Opportunities for restoration
Someone asked if pine beetle kills actually could have some positive effect on forests that have grown too thickly and devolved into monocultures, and Running acknowledged that insect kills, as well as natural fires, could clear out large swatches of forest and, in the longer term, allow a more healthy and resilient “mosaic” of open spaces amidst trees of differing species, heights, and ages.
In the shorter term, the beetle-killed pine — some of it cut and stashed “in slash piles as big as this room” – offers opportunities in all the Western U.S. forests, if done carefully and in appropriate places, opportunities for forest restoration and production of energy in the form of heat and electricity.
Biomass gasification can produce both heat and power — this could work well at the University of Montana, he said — in a combined process that is 70 percent efficient, Running said. Or there is the possibility of portable biomass electrical generators, traveling from site to site on semi trucks, producing electricity until the fuel runs out, then moving on.
For this, “All the pieces are not yet in place,” Running acknowledged. Electrical lines would need to be extended into remote forest areas – just as, out on the plains, they need to be extended to areas where local people could take advantage of prime windpower sites.
Using it all up
He acknowledged that human beings will probably use up the last viable deposits of oil in about 30 years – oil likely will still be refined into petrochemical products, but will be too expensive to burn. The same will be true of natural gas, which leaves coal, the worst polluter of the fossil fuels, and the most abundant.
Thanks to momentarily cheaper natural gas (from practices such as hydraulic fracturing) and the expense of retrofitting old coal-fired generating plants or building new ones that meet air quality standards, coal is on the decline in the U.S. Sending it by train, then ocean barge, to be burned in China only means that the pollution reaches us faster than it takes the barge to return. He agrees with James Hansen (an even more famous climate scientist) that if we don’t get off coal, well before it too is depleted, it may be too late for human civilization.

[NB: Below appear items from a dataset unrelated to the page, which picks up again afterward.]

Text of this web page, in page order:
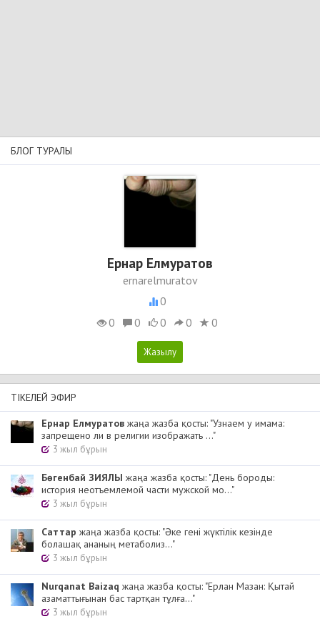
БЛОГ ТУРАЛЫ
Ернар Елмуратов
ernarelmuratov
0
0
0 0 0 0
ТІКЕЛЕЙ ЭФИР
Ернар Елмуратов жаңа жазба қосты: "Узнаем у имама:
запрещено ли в религии изображать ..."
3 жыл бұрын
Бөгенбай ЗИЯЛЫ жаңа жазба қосты: "День бороды:
история неотъемлемой части мужской мо..."
3 жыл бұрын
Cаттар жаңа жазба қосты: "Әке гені жүктілік кезінде
болашақ ананың метаболиз..."
3 жыл бұрын
Nurqanat Baizaq жаңа жазба қосты: "Ерлан Мазан: Қытай
азаматтығынан бас тартқан тұлға..."
3 жыл бұрын

“This is not about the earth surviving. It’s about us.”
So Steve Running would like to get to a sustainable future faster. And we can get there with a change of priorities.

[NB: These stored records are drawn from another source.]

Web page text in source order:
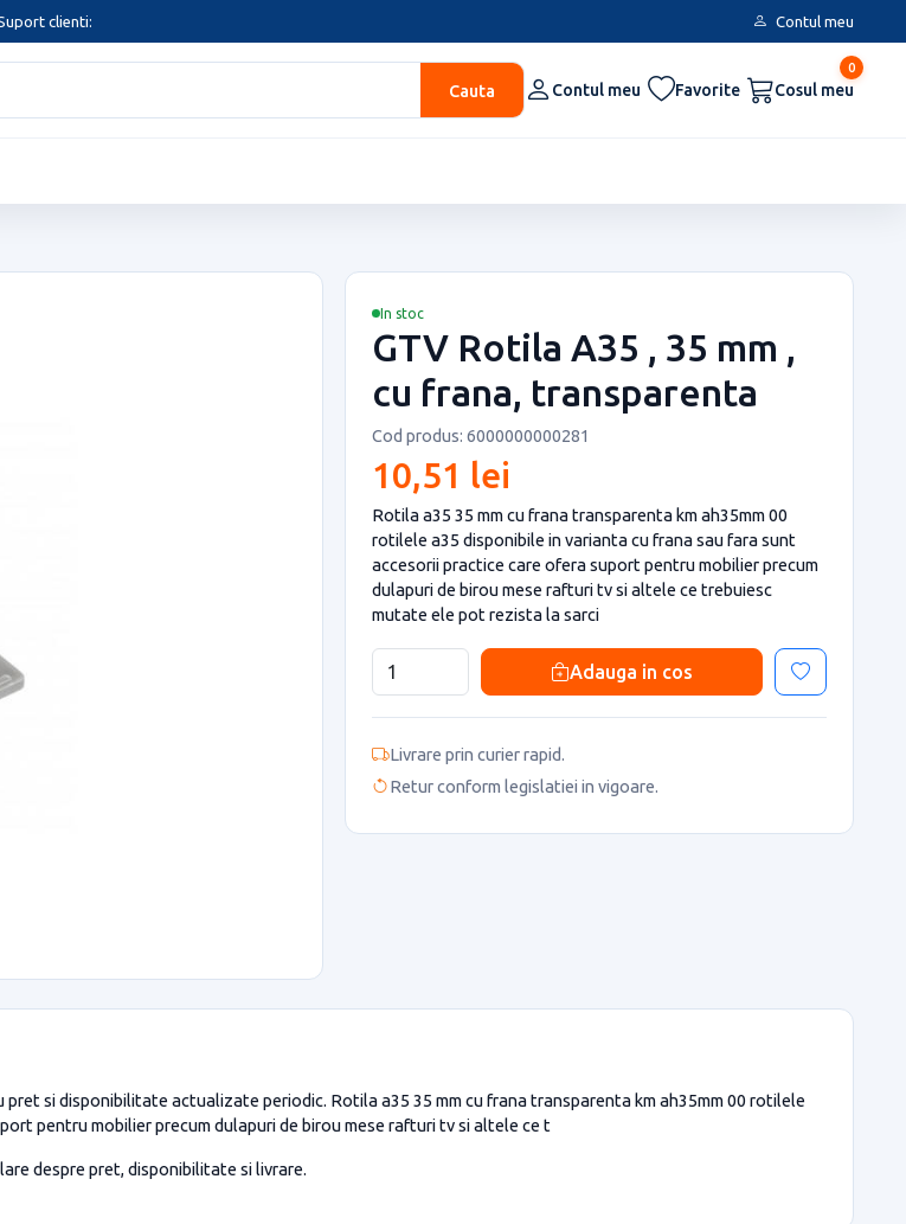
clienti: Contul meu
Cauta Contul meu Favorite
0
Cosul meu
In stoc
GTV Rotila A35 , 35 mm ,
cu frana, transparenta
Cod produs: 6000000000281
10,51 lei
Rotila a35 35 mm cu frana transparenta km ah35mm 00
rotilele a35 disponibile in varianta cu frana sau fara sunt
accesorii practice care ofera suport pentru mobilier precum
dulapuri de birou mese rafturi tv si altele ce trebuiesc
mutate ele pot rezista la sarci
Adauga in cos
Livrare prin curier rapid.
Retur conform legislatiei in vigoare.
si disponibilitate actualizate periodic. Rotila a35 35 mm cu frana transparenta km ah35mm 00 rotilele
pentru mobilier precum dulapuri de birou mese rafturi tv si altele ce t
despre pret, disponibilitate si livrare.

He offered this example: the hundreds of billions of dollars spent by the U.S. to invade Iraq – which has the second or third largest petroleum reserves on the planet (though the supposed reason was to find weapons of mass destruction which turned out to be non-existent) — could have weatherized every home in the U.S.
A sustainable vision
“When is enough enough?” Ruuning asked. Thanks to Earth’s burgeoning human population, headed toward 9 billion by the year 2050 (three times what it was in 1950), human demand for basic resources and ecological “services” is outstripping the ability of Earth’s biosphere to meet it. And conventional economic growth does not offer a solution. He quoted Robert Kennedy, in 1968: “The GDP (gross domestic product) measures everything except that which makes life worth living.”

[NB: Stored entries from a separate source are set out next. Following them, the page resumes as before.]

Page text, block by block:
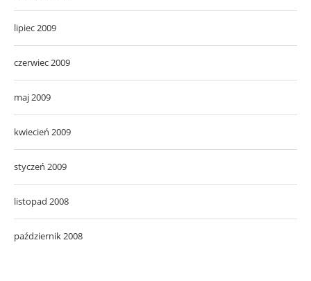
lipiec 2009
czerwiec 2009
maj 2009
kwiecień 2009
styczeń 2009
listopad 2008
październik 2008
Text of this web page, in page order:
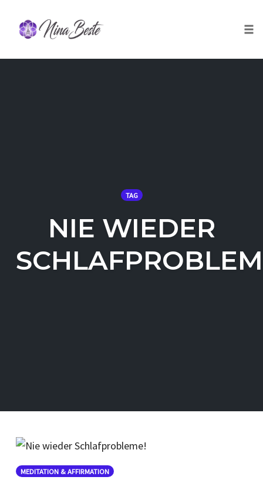
content
TAG
NIE WIEDER
MEDITATION & AFFIRMATION

Happiness, Running said, is achieved with just a minimal amount of financial security, and surveys show that as you improve your financial status “more doesn’t make you happier.” To the college students in the audience, he joked, “You may be as happy as you ever will be!”
He offered this vision:
“Every house solar. Every farm a wind generator. The technology is here. It doesn’t need to be invented. Run-of-the-river hydro power — turbines in a flowing stream rather than building a dam. Geothermal energy, very site specific, decentralized as well.”
Tapping into decentralized renewable energy rather than continuing to rely on large centralized power plants is not only “a job creator” but “these jobs are not clustered in cities but spread out across the state.”
He said: “We just need coordination and the system – a grid – to support it. I think this is where the future’s going to go. Little by little.”